The invention discloses a preparation method for 4-(3-fluorine phenyl)-2,2-phenyl-5-(4-(methylmercapto-)phenyl)furan-3(2H)-ketone. The preparation method comprises the following steps: m-fluorobenzene acetylchloride is generated under the existence of fluorobenzene acetic acid and thionyl chloride; 2-bromine-2-methyl propionyl-bromine is reacted with trimethyl cyanogen silane to generate 3-bromine-3-methyl-2-oxo butyl cyanide; m-fluorobenzene acetylchloride is reacted with thioanisole to generate 2-(3-fluorine phenyl)-1-(4-(methylmercapto-)phenyl) acetone under the existence of aluminium trichloride and dichloromethane; the 4-(3-fluorine phenyl)-2,2-phenyl-5-(4-(methylmercapto-)phenyl)furan-3(2H)-ketone is generated by the 2-(3-fluorine phenyl)-1-(4-( methylmercapto-)phenyl)acetone and the 3-bromine-3-methyl-2-oxo butyl cyanide; a best product is obtained through separation, crystallization, filtering and drying.

Description

A kind of 4-(3-fluorophenyl)-2, the preparation method of 2-dimethyl-5-(4-(methylthio group) phenyl) furans-3 (2H)-one
Technical field
The present invention relates to a kind of methodology of organic synthesis, relate in particular to a kind of 4-(3-fluorophenyl)-2, the preparation method of 2-dimethyl-5-(4-(methylthio group) phenyl) furans-3 (2H)-one.
Background technology
4-(3-fluorophenyl)-2,2-dimethyl-5-(4-(methylthio group) phenyl) furans-3 (2H)-one has stronger restraining effect, and anti-inflammatory activity is good, can be used for the fields such as medical treatment, biology, chemical industry.4-in prior art (3-fluorophenyl)-2, the production method of 2-dimethyl-5-(4-(methylthio group) phenyl) furans-3 (2H)-one is complicated, and production cost is high, and yield is low, and product purity is not high simultaneously.
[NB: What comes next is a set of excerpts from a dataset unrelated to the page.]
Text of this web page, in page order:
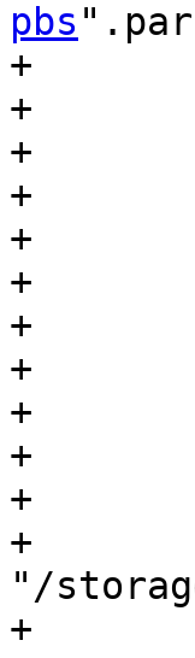
pbs
+
+
+
+
+
+
+
+
+
+
+
+
"/
+
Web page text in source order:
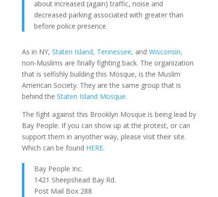
about increased (again) traffic, noise and
decreased parking associated with greater than
before police presence.
As in NY, Staten Island, Tennessee, and Wisconsin,
non-Muslims are finally fighting back. The organization
that is selfishly building this Mosque, is the Muslim
American Society. They are the same group that is
behind the Staten Island Mosque.
The fight against this Brooklyn Mosque is being lead by
Bay People. If you can show up at the protest, or can
support them in anyother way, please visit their site.
Which can be found HERE.
Bay People Inc.
1421 Sheepshead Bay Rd.
Post Mail Box 288
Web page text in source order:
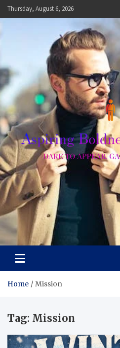
Skip
to
Thursday, August 6, 2026
Aspiring
Fashion
Dare to Appear, Gain Confidence
Home Mission
Tag: Mission
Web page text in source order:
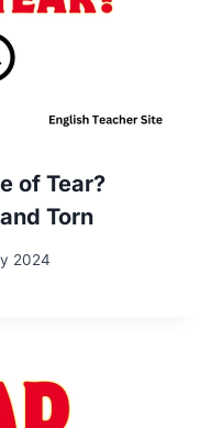
of Tear?
Torn
2024
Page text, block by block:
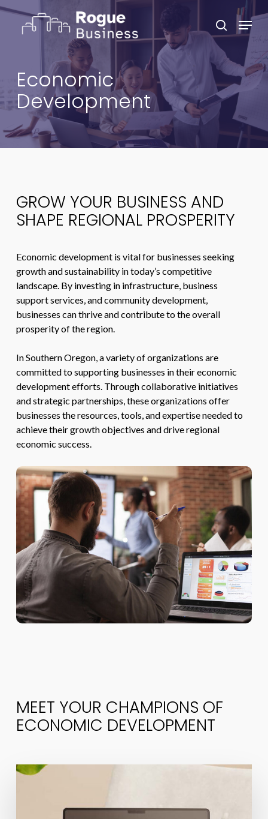
Skip
search
Menu
Economic
Development
GROW YOUR BUSINESS AND
SHAPE REGIONAL PROSPERITY
Economic development is vital for businesses seeking
growth and sustainability in today’s competitive
landscape. By investing in infrastructure, business
support services, and community development,
businesses can thrive and contribute to the overall
prosperity of the region.
In Southern Oregon, a variety of organizations are
committed to supporting businesses in their economic
development efforts. Through collaborative initiatives
and strategic partnerships, these organizations offer
businesses the resources, tools, and expertise needed to
achieve their growth objectives and drive regional
economic success.
MEET YOUR CHAMPIONS OF
ECONOMIC DEVELOPMENT
Close
Menu
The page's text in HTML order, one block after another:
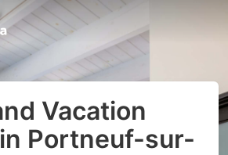
Vacation
Portneuf-sur-
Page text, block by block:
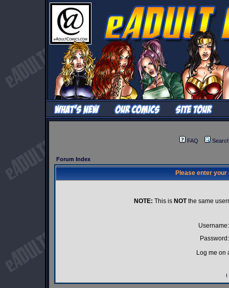
FAQ
Forum Index
Please enter
NOTE: This is NOTthe same
Username:
Password:
Log me on
I
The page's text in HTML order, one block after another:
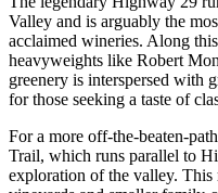
Valley and is arguably the
acclaimed wineries. Along
heavyweights like Robert
greenery is interspersed with
for those seeking a taste of
For a more off-the-beaten-
Trail, which runs parallel to
exploration of the valley. This

Therefore,, for addressing the above problem, spy provides a kind of new technical scheme.
Summary of the invention
The object of this invention is to provide a kind of technique simple, the 4-that product yield is high (3-fluorophenyl)-2, the method for 2-dimethyl-5-(4-(methylthio group) phenyl) furans-3 (2H)-one.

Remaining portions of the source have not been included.